Does Barnes Hut typically divide things such that each point gets its own area? It seems like it might be useful to have a minimum block size that could contain multiple points. This might ruin some of the beauty of the tree though.


@jhibshma In 15-150, there was a threshold that you can change, so that you can achieve different precision.


Why is the expected number of nodes touched lg N / (Theta)^2?


@BensonQiu The question is actually two fold: (1) why is it proportional to Log$N$ and (2) why is it inversely proportional to $\Theta^2$.

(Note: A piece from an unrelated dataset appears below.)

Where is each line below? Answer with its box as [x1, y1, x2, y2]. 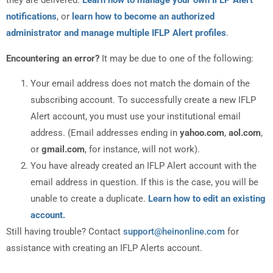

For 1, suppose the mass distribution is homogeneous. Increasing the total number of particles four times will generate 3 new cells. While these 3 new cells will contribute only relatively small force to the old one. Now, the increased number ($\Delta$$N$) is not dependent on $N$, but is only dependent on $\Theta$. Thus, when $N$ increases by a ratio (of four), the time required only has a constant increment, i.e. on the scale of Log$N$.

For 2, $l$ is the length of cell and $D$ is the distance. The number of nodes touched is proportional to the square of them as we are on a 2D plane. Thus, I guess that it should be cubic if we are on a 3D space (not reliable source found yet).


I found a very nice visual explanation of this algorithm here and here. It shows how the tree and spatial domain evolves with added particles.